Do you still believe that the clinical operation
of MD Anderson is the best it could be and that patient safety and the quality
of care have not been compromised due to faulty management decisions as
indicated by the results of the most recent faculty survey? If yes, why do you
believe that? If no, what are you going to do to address the concerns expressed
by the best cancer fighting faculty on Earth in that survey?

5.    
Would you be willing to bring a team of external
auditors into MD Anderson and completely examine its finances, clinical
operations and quality outcomes, research funding and salary structures to
provide a report to the Board of Regents in 90 days that summarizes the first
two years of the DePinho presidency? If not, why not? If yes, please hurry.

The time is long overdue for a
transparent vetting of the situation on the ground at Anderson. It was fully
evident from the Chancellor’s responses that he is unaware or unfamiliar or
uncaring as to this situation.
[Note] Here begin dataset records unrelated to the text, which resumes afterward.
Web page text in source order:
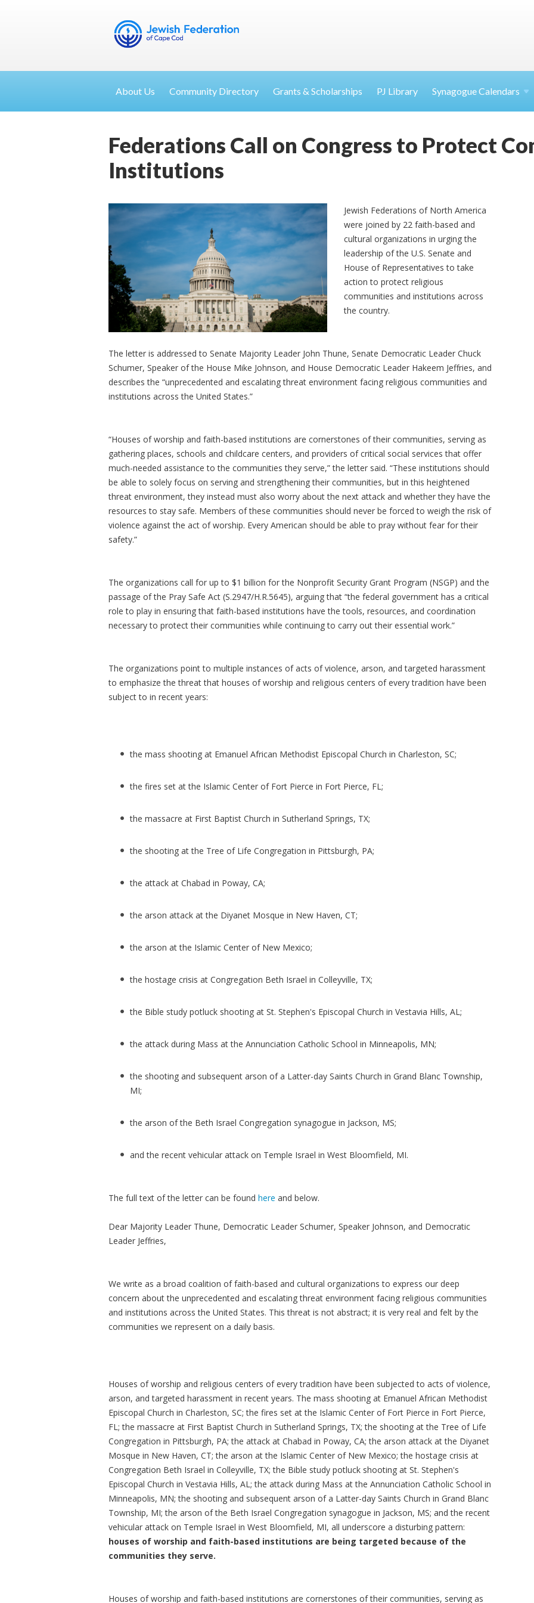
About Us Community Directory Grants & Scholarships PJ Library Synagogue Calendars
Federations Call on Congress to Protect
Institutions
Jewish Federations of North America
were joined by 22 faith-based and
cultural organizations in urging the
leadership of the U.S. Senate and
House of Representatives to take
action to protect religious
communities and institutions across
the country.
The letter is addressed to Senate Majority Leader John Thune, Senate Democratic Leader Chuck
Schumer, Speaker of the House Mike Johnson, and House Democratic Leader Hakeem Jeffries, and
describes the “unprecedented and escalating threat environment facing religious communities and
institutions across the United States.”
“Houses of worship and faith-based institutions are cornerstones of their communities, serving as
gathering places, schools and childcare centers, and providers of critical social services that offer
much-needed assistance to the communities they serve,” the letter said. “These institutions should
be able to solely focus on serving and strengthening their communities, but in this heightened
threat environment, they instead must also worry about the next attack and whether they have the
resources to stay safe. Members of these communities should never be forced to weigh the risk of
violence against the act of worship. Every American should be able to pray without fear for their
safety.”
The organizations call for up to $1 billion for the Nonprofit Security Grant Program (NSGP) and the
passage of the Pray Safe Act (S.2947/H.R.5645), arguing that “the federal government has a critical
role to play in ensuring that faith-based institutions have the tools, resources, and coordination
necessary to protect their communities while continuing to carry out their essential work.”
The organizations point to multiple instances of acts of violence, arson, and targeted harassment
to emphasize the threat that houses of worship and religious centers of every tradition have been
subject to in recent years:
the mass shooting at Emanuel African Methodist Episcopal Church in Charleston, SC;
the fires set at the Islamic Center of Fort Pierce in Fort Pierce, FL;
the massacre at First Baptist Church in Sutherland Springs, TX;
the shooting at the Tree of Life Congregation in Pittsburgh, PA;
the attack at Chabad in Poway, CA;
the arson attack at the Diyanet Mosque in New Haven, CT;
the arson at the Islamic Center of New Mexico;
the hostage crisis at Congregation Beth Israel in Colleyville, TX;
the Bible study potluck shooting at St. Stephen's Episcopal Church in Vestavia Hills, AL;
the attack during Mass at the Annunciation Catholic School in Minneapolis, MN;
the shooting and subsequent arson of a Latter-day Saints Church in Grand Blanc Township,
MI;
the arson of the Beth Israel Congregation synagogue in Jackson, MS;
and the recent vehicular attack on Temple Israel in West Bloomfield, MI.
The full text of the letter can be found here and below.
Dear Majority Leader Thune, Democratic Leader Schumer, Speaker Johnson, and Democratic
Leader Jeffries,
We write as a broad coalition of faith-based and cultural organizations to express our deep
concern about the unprecedented and escalating threat environment facing religious communities
and institutions across the United States. This threat is not abstract; it is very real and felt by the
communities we represent on a daily basis.
Houses of worship and religious centers of every tradition have been subjected to acts of violence,
arson, and targeted harassment in recent years. The mass shooting at Emanuel African Methodist
Episcopal Church in Charleston, SC; the fires set at the Islamic Center of Fort Pierce in Fort Pierce,
FL; the massacre at First Baptist Church in Sutherland Springs, TX; the shooting at the Tree of Life
Congregation in Pittsburgh, PA; the attack at Chabad in Poway, CA; the arson attack at the Diyanet
Mosque in New Haven, CT; the arson at the Islamic Center of New Mexico; the hostage crisis at
Congregation Beth Israel in Colleyville, TX; the Bible study potluck shooting at St. Stephen's
Episcopal Church in Vestavia Hills, AL; the attack during Mass at the Annunciation Catholic School in
Minneapolis, MN; the shooting and subsequent arson of a Latter-day Saints Church in Grand Blanc
Township, MI; the arson of the Beth Israel Congregation synagogue in Jackson, MS; and the recent
vehicular attack on Temple Israel in West Bloomfield, MI, all underscore a disturbing pattern:
houses of worship and faith-based institutions are being targeted because of the
communities they serve.
Houses of worship and faith-based institutions are cornerstones of their communities, serving as

How could he have come here having done so
little homework as to the cause of the meeting itself? Or, was he fully aware
of this awful morale and clinical situation but he himself was placed on a very
short leash by his bosses on the Board of Regents who still cannot come to
grips with the awful decision they made two years ago and the absolutely
predictable outcome that we are all living through.

Why don’t they feel our pain? As
anyone there in the Hickey was acutely aware, pain was the sound in the air!